I’ve previously done two charts for assigning value to draft picks. The first and still most popular was done in 2011 and used games played as the outcome measure for players drafted from 1988 to 1997. That is here: 2011 DPVC (As always in these sorts of analyses we have to use historical data.) More recently in 2014 I put together a DPVC for an early version of a paper I published with Steve Argeris. While the focus of that paper was evaluating how teams draft relative to the NHL’s Central Scouting Service, we put together a DPVC based upon the first seven years of TOI for players drafted from 1998 to 2002 based upon the idea that teams generally have rights to a player for seven years after they are drafted. The DPVC did not make the final version of the paper which appeared in the Journal of Sports Analytics in 2015. Here’s the link to the original version of that paper with the DPVC: Schuckers and Argeris.

The 2016 version above uses the same methodology as the Schuckers and Argeris paper but using first seven years of TOI from the 2003 to 2008 NHL draft classes. The basic idea of a DPVC is to develop a value on a particular draft pick to have a starting point for possible trades. We have used a statistical method that forces the value of draft picks to be decreasing because that is what I believe inherently should be the structure of a DPVC. (Even though, for example, in these data the average TOI for the 9th pick is higher than the average of the 8th pick.) I just don’t think that you should value a pick which give you fewer choices to have higher value than one that gives you more choices. As I said whenever I’ve talked about this chart, it is a guide and you have to also consider other information you have about the draft and the players available.

David Wilson, a student at Carleton University, who I co-advised has noted that there is some evidence that players selected in the fifth round outperform those taken in the 4th round, at least for the drafts from 1998 to 2008. David presented some of this work at the Vancouver Hockey Analytics Conference. David is the second speaker in Session 5.

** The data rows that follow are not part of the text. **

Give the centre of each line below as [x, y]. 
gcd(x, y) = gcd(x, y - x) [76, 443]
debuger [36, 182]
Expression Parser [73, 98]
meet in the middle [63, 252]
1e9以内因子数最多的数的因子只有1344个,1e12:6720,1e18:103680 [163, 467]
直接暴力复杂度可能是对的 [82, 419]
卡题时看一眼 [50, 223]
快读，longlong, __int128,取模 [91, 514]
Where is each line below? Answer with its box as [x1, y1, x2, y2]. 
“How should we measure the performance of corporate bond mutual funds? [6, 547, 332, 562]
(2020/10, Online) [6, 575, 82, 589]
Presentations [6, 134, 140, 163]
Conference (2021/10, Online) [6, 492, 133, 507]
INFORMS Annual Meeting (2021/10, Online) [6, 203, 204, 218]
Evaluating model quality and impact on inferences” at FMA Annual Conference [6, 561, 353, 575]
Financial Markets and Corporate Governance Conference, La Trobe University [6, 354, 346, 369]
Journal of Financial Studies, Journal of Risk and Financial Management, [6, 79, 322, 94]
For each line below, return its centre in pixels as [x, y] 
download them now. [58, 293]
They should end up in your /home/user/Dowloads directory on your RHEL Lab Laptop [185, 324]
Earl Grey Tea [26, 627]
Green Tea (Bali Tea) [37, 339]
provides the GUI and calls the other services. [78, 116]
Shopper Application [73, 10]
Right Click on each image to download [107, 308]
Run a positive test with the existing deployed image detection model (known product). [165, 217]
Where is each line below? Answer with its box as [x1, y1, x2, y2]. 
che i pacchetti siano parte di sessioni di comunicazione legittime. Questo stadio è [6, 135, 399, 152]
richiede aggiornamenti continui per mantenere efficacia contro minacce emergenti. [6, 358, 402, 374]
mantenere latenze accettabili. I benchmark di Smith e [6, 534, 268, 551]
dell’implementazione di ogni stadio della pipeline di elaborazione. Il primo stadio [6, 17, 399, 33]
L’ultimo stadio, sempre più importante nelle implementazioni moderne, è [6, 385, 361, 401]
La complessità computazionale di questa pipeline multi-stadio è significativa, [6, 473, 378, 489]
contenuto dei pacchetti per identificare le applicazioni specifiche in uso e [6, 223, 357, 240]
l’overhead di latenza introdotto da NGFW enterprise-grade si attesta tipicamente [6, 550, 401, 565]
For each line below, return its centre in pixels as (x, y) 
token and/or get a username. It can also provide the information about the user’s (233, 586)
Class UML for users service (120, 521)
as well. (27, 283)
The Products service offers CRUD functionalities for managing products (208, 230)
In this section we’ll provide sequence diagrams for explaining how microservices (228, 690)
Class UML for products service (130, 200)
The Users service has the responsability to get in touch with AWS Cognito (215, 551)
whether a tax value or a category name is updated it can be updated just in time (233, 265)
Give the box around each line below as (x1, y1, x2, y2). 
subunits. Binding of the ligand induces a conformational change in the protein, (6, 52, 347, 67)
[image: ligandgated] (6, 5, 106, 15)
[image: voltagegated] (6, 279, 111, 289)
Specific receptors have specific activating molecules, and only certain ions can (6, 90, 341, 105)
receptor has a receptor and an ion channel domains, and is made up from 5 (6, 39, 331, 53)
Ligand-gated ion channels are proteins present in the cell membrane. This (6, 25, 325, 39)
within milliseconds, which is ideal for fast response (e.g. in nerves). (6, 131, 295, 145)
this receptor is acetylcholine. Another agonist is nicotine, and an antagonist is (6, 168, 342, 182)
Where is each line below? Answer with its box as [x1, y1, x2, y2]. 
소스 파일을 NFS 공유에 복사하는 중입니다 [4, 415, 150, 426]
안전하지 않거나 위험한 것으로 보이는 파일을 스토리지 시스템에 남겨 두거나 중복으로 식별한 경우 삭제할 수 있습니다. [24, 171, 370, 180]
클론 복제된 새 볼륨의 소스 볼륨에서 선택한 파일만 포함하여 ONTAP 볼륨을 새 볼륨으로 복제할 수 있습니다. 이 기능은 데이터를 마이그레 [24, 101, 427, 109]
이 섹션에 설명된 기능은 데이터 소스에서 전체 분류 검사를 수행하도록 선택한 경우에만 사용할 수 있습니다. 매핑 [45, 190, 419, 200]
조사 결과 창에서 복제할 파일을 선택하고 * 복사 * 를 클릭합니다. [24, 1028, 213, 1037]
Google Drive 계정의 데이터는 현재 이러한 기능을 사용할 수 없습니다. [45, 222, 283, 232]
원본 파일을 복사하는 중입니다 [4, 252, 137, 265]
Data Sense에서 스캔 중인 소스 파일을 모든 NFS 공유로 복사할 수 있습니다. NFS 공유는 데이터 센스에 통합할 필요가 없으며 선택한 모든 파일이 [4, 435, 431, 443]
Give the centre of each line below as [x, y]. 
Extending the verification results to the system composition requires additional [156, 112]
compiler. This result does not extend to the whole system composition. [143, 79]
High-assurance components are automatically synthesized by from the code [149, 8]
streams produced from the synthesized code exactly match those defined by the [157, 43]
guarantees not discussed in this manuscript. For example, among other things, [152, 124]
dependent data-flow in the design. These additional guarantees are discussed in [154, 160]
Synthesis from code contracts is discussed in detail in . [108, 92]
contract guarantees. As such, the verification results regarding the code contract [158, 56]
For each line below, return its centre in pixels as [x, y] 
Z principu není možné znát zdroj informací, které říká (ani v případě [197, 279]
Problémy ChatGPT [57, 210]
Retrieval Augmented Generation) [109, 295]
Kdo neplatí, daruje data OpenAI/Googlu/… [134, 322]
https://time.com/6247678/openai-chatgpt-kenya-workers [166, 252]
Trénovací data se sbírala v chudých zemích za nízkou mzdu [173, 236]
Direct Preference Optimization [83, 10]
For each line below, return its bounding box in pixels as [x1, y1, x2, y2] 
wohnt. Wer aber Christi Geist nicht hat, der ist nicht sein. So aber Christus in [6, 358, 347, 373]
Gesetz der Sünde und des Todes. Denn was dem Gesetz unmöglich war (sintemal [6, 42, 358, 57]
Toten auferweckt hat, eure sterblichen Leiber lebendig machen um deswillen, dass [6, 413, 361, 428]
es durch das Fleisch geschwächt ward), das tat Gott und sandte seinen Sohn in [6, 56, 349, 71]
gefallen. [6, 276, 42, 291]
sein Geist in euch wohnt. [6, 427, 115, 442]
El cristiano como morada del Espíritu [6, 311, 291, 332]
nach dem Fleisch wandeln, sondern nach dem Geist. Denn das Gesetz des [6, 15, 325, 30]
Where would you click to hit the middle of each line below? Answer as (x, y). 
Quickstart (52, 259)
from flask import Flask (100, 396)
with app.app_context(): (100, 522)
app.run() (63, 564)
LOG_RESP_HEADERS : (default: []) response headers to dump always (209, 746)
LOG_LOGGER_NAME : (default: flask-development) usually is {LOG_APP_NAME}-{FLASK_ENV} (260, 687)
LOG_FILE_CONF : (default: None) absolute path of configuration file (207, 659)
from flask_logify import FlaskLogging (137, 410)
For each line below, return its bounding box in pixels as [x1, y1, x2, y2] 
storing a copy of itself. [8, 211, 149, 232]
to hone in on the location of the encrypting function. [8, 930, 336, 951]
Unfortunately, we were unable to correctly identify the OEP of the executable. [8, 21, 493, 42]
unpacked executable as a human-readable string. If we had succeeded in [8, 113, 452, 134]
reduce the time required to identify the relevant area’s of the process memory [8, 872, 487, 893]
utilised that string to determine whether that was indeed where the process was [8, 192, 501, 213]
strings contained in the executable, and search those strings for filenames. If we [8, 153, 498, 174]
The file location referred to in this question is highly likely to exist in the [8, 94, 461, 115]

**Methodology Details:** I’ve used a small bandwidth both for density and kernel estimation in order to capture edge effects, 0.04. I went to small values of these parameters while also trying to maintain smoothness. This was also done to try to avoid edge effects on lower, i.e. earlier, draft picks. For fitting of these data, I used all of the rounds for 2003 to 2008 to avoid some edge effects at higher draft picks. That is, I used, for example, all 292 draft picks from the 2003 draft and all 230 picks from the 2005 draft. Here is the command I’ve used in R: `monreg(DraftPick,First7TOI,t=210,hr=0.04,hd=0.04,degree=1)`

**POSTSCRIPT (June 8, 2016): Note about differences from the 2011 DPVC to the 2016 DPVC**

I’ve gotten some questions about the above chart and in particular the differences between this chart and the 2011 version (here). The 2016 version is steeper than the 2011 version. There are several differences that could account for this. First, in the 2011 version I used career games played (GP) as the response while in the 2016 version I’ve used TOI in the first 7 seasons. So it is possible that the different responses would result in different weightings for draft picks and different curves. Second, while obvious we are using different data for the two time periods — players taken in the 1998 to 2002 and the 2003 to 2008 drafts, respectively — so it is possible that there has been some changes in how players’ careers have gone during these time frames. Third,

Figure 2 below addresses the two issues from the paragraph above. For this graph, I’ve used the methodology described in the post above to fit the first seven GP and TOI data from ’98 to ’02 and from ’03 to ’08. The TOI curves are virtually identical. The blue is almost completely obscured by the red. (Note that both are scaled to have 1000 as the maximum values.) Similarly the differences between the the GP curves are very similar. There seems to be some slight differences in the first 20 picks and in the last 30 or so picks but given the likely variation in the curves they seem quite similar. Further, while there are differences between the GP and the TOI curves, their basic shape is pretty close. (This is not a surprise if we note that the correlation between first seven GP and first seven TOI is 0.932.) So the differences in the curves is not due to the different time frames and not due to the different response variables.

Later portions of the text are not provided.